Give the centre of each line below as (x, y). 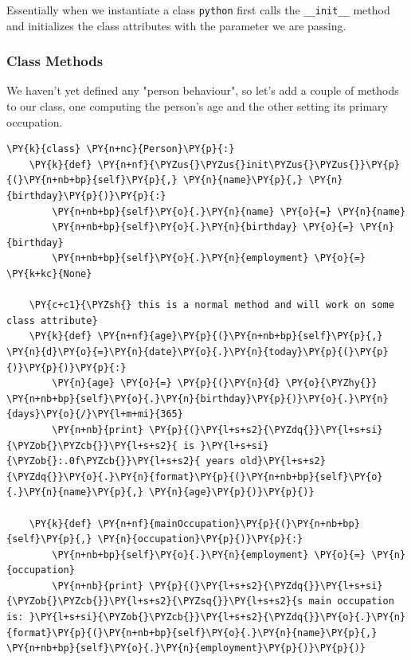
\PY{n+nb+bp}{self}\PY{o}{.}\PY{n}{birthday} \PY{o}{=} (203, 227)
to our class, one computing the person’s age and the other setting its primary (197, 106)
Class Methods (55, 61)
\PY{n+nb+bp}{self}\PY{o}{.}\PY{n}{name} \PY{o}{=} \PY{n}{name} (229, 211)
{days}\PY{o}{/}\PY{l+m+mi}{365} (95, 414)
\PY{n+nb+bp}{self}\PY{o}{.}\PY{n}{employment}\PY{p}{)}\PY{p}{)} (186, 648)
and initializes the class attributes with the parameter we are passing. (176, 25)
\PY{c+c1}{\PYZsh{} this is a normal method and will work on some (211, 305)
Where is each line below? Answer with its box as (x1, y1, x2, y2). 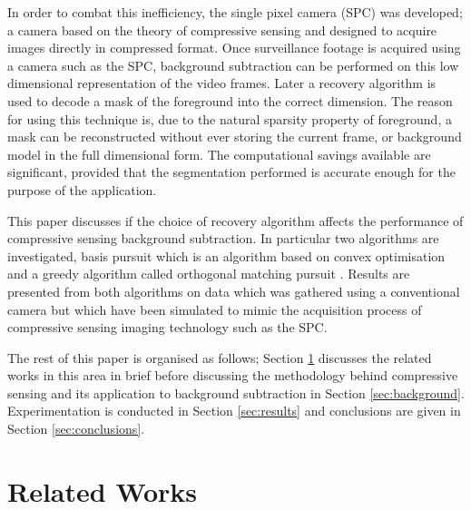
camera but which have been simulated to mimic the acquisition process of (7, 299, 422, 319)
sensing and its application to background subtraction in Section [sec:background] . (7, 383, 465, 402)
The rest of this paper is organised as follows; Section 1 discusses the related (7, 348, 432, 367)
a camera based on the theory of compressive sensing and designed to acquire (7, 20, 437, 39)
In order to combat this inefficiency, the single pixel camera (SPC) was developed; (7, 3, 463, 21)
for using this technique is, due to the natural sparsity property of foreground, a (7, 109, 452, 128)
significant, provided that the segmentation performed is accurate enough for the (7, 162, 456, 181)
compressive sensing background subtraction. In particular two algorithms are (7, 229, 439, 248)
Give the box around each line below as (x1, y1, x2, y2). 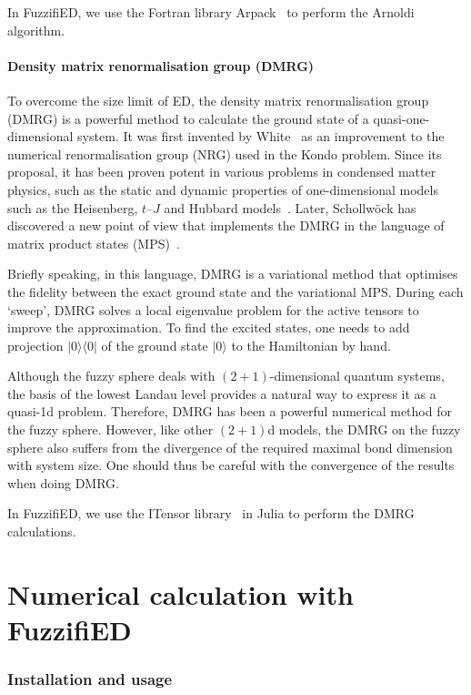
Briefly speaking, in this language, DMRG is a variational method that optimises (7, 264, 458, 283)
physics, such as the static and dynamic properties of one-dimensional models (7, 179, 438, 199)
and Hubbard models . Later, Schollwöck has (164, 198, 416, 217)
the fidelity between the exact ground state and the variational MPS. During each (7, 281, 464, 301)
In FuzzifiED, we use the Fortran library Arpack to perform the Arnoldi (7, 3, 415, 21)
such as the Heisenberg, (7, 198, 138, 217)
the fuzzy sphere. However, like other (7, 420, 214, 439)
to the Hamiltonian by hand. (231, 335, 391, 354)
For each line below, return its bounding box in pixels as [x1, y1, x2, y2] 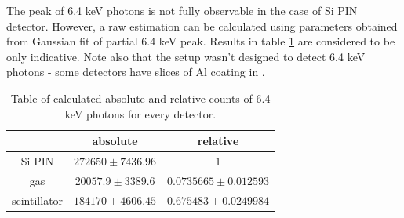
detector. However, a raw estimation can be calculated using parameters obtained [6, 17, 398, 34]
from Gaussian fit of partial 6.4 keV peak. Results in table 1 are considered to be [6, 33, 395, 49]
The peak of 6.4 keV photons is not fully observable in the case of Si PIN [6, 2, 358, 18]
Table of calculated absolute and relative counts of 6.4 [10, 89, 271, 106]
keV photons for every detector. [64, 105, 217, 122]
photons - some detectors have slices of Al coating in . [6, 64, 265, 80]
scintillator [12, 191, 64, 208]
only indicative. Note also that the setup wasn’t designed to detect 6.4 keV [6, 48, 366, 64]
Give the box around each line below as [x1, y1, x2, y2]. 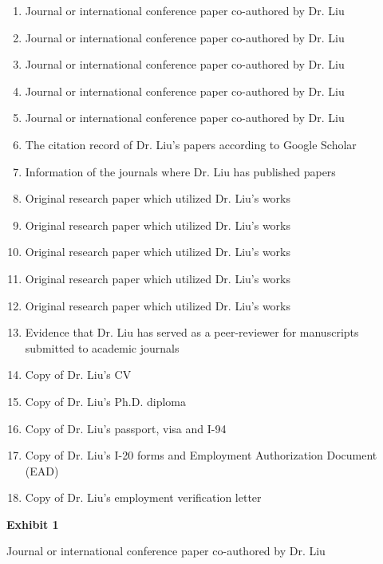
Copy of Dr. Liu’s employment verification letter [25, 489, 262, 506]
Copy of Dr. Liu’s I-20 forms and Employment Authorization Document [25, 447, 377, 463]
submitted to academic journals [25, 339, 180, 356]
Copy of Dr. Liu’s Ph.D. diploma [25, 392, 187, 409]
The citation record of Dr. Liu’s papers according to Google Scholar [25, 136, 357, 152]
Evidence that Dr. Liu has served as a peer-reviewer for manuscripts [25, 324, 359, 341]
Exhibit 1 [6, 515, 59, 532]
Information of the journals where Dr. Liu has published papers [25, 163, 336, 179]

★ ★ ★ ★

### Task
All of the material above is to be retyped verbatim, with its pictures omitted.

### Solution for this task
Give the centre of each line below as (x, y). 
\PY{n+nb+bp}{self}\PY{o}{.}\PY{n}{birthday} \PY{o}{=} (203, 227)
to our class, one computing the person’s age and the other setting its primary (197, 106)
Class Methods (55, 61)
\PY{n+nb+bp}{self}\PY{o}{.}\PY{n}{name} \PY{o}{=} \PY{n}{name} (229, 211)
{days}\PY{o}{/}\PY{l+m+mi}{365} (95, 414)
\PY{n+nb+bp}{self}\PY{o}{.}\PY{n}{employment}\PY{p}{)}\PY{p}{)} (186, 648)
and initializes the class attributes with the parameter we are passing. (176, 25)
\PY{c+c1}{\PYZsh{} this is a normal method and will work on some (211, 305)
Where is each line below? Answer with its box as (x1, y1, x2, y2). 
camera but which have been simulated to mimic the acquisition process of (7, 299, 422, 319)
sensing and its application to background subtraction in Section [sec:background] . (7, 383, 465, 402)
The rest of this paper is organised as follows; Section 1 discusses the related (7, 348, 432, 367)
a camera based on the theory of compressive sensing and designed to acquire (7, 20, 437, 39)
In order to combat this inefficiency, the single pixel camera (SPC) was developed; (7, 3, 463, 21)
for using this technique is, due to the natural sparsity property of foreground, a (7, 109, 452, 128)
significant, provided that the segmentation performed is accurate enough for the (7, 162, 456, 181)
compressive sensing background subtraction. In particular two algorithms are (7, 229, 439, 248)
Give the box around each line below as (x1, y1, x2, y2). 
Briefly speaking, in this language, DMRG is a variational method that optimises (7, 264, 458, 283)
physics, such as the static and dynamic properties of one-dimensional models (7, 179, 438, 199)
and Hubbard models . Later, Schollwöck has (164, 198, 416, 217)
the fidelity between the exact ground state and the variational MPS. During each (7, 281, 464, 301)
In FuzzifiED, we use the Fortran library Arpack to perform the Arnoldi (7, 3, 415, 21)
such as the Heisenberg, (7, 198, 138, 217)
the fuzzy sphere. However, like other (7, 420, 214, 439)
to the Hamiltonian by hand. (231, 335, 391, 354)
For each line below, return its bounding box in pixels as [x1, y1, x2, y2] 
detector. However, a raw estimation can be calculated using parameters obtained [6, 17, 398, 34]
from Gaussian fit of partial 6.4 keV peak. Results in table 1 are considered to be [6, 33, 395, 49]
The peak of 6.4 keV photons is not fully observable in the case of Si PIN [6, 2, 358, 18]
Table of calculated absolute and relative counts of 6.4 [10, 89, 271, 106]
keV photons for every detector. [64, 105, 217, 122]
photons - some detectors have slices of Al coating in . [6, 64, 265, 80]
scintillator [12, 191, 64, 208]
only indicative. Note also that the setup wasn’t designed to detect 6.4 keV [6, 48, 366, 64]
Give the box around each line below as [x1, y1, x2, y2]. 
Copy of Dr. Liu’s employment verification letter [25, 489, 262, 506]
Copy of Dr. Liu’s I-20 forms and Employment Authorization Document [25, 447, 377, 463]
submitted to academic journals [25, 339, 180, 356]
Copy of Dr. Liu’s Ph.D. diploma [25, 392, 187, 409]
The citation record of Dr. Liu’s papers according to Google Scholar [25, 136, 357, 152]
Evidence that Dr. Liu has served as a peer-reviewer for manuscripts [25, 324, 359, 341]
Exhibit 1 [6, 515, 59, 532]
Information of the journals where Dr. Liu has published papers [25, 163, 336, 179]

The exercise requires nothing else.